Recent studies have indicated that the Loni has antioxidant, anti-inflammatory, neuroprotective, cardioprotective, and antidiabetic effects [5,10]. It acts as a free radical scavenger and decreases the reactive oxygen species (ROS) production. Its anti-inflammatory effects include the inhibition of NF-kappa B activation, reduction of proinflammatory mediators such as TNF-alpha and prostaglandin E2, and overproduction of nitric oxide (NO) [2]. The high content of anthocyanins in Loni has been suggested to be responsible for the modulation of the redox balance by inhibiting ROS and activating antioxidant and detoxifying enzymes [11]. Similarly, iridoids have anti-inflammatory, and hypoglycemic effects by decreasing the upregulation of iNOS and CoX-2 and inhibiting NF-kappa B [12,13].

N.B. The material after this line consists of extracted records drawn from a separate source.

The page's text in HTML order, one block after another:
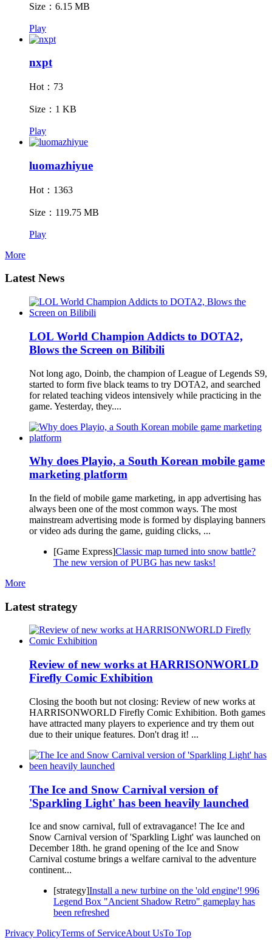
Size：6.15 MB
Play
nxpt
Hot：73
Size：1 KB
Play
luomazhiyue
Hot：1363
Size：119.75 MB
Play
More
Latest News
LOL World Champion Addicts to DOTA2,
Blows the Screen on Bilibili
Not long ago, Doinb, the champion of League of Legends S9,
started to form five black teams to try DOTA2, and searched
for related teaching videos intensively while practicing in the
game. Yesterday, they....
Why does Playio, a South Korean mobile game
marketing platform
In the field of mobile game marketing, in app advertising has
always been one of the most common ways. The most
mainstream advertising mode is formed by displaying banners
or video ads during the game, guiding clicks, ...
[Game Express]Classic map turned into snow battle?
The new version of PUBG has new tasks!
More
Latest strategy
Review of new works at HARRISONWORLD
Firefly Comic Exhibition
Closing the booth but not closing: Review of new works at
HARRISONWORLD Firefly Comic Exhibition. Both games
have attracted many players to experience and try them out
due to their unique features. Don't drag it! ...
The Ice and Snow Carnival version of
'Sparkling Light' has been heavily launched
Ice and snow carnival, full of extravagance! The Ice and
Snow Carnival version of 'Sparkling Light' was launched on
December 18th. he grand opening of the Ice and Snow
Carnival costume brings a welfare carnival to the adventure
continent...
[strategy]Install a new turbine on the 'old engine'! 996
Legend Box "Ancient Shadow Retro" gameplay has
been refreshed
Privacy PolicyTerms of ServiceAbout UsTo Top

Since antiobesity and hepatoprotective effects of Loni have been reported [14,15], we aimed to investigate the effects of this berry on the lipid profile, lipid peroxidation, body and heart weight, blood pressure, and NO/ROS balance in the heart and aorta of obese Zucker rats. The effects of Loni were compared with an effective free-radical-scavenging antioxidant coenzyme Q10 (CoQ10).
2. Materials and Methods
2.1. Chemicals
Most of the chemicals and reagents were obtained from Sigma-Aldrich (Saint Louis, MO, USA); if not, the company is indicated.

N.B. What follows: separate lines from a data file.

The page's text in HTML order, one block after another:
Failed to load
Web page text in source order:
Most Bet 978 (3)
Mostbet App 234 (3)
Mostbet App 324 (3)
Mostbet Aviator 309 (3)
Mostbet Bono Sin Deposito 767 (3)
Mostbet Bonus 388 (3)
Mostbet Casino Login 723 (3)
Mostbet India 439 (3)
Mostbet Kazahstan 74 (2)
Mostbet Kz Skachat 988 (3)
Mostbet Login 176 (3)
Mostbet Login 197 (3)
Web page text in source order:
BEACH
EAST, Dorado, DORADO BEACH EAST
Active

2.2. Preparation and Characterisation of Lonicera caerulea L.
For food preparation, the fresh stoned fruit of Loni originating in the White Carpathians, Slovakia and harvested in June 2019 was mixed with the standard feed and water to modulate the cuboid forms of approximately 3 cm × 3 cm × 3 cm. The created blocks were dried for 6 h at 50 °C to 90% dry weight on a tray dryer.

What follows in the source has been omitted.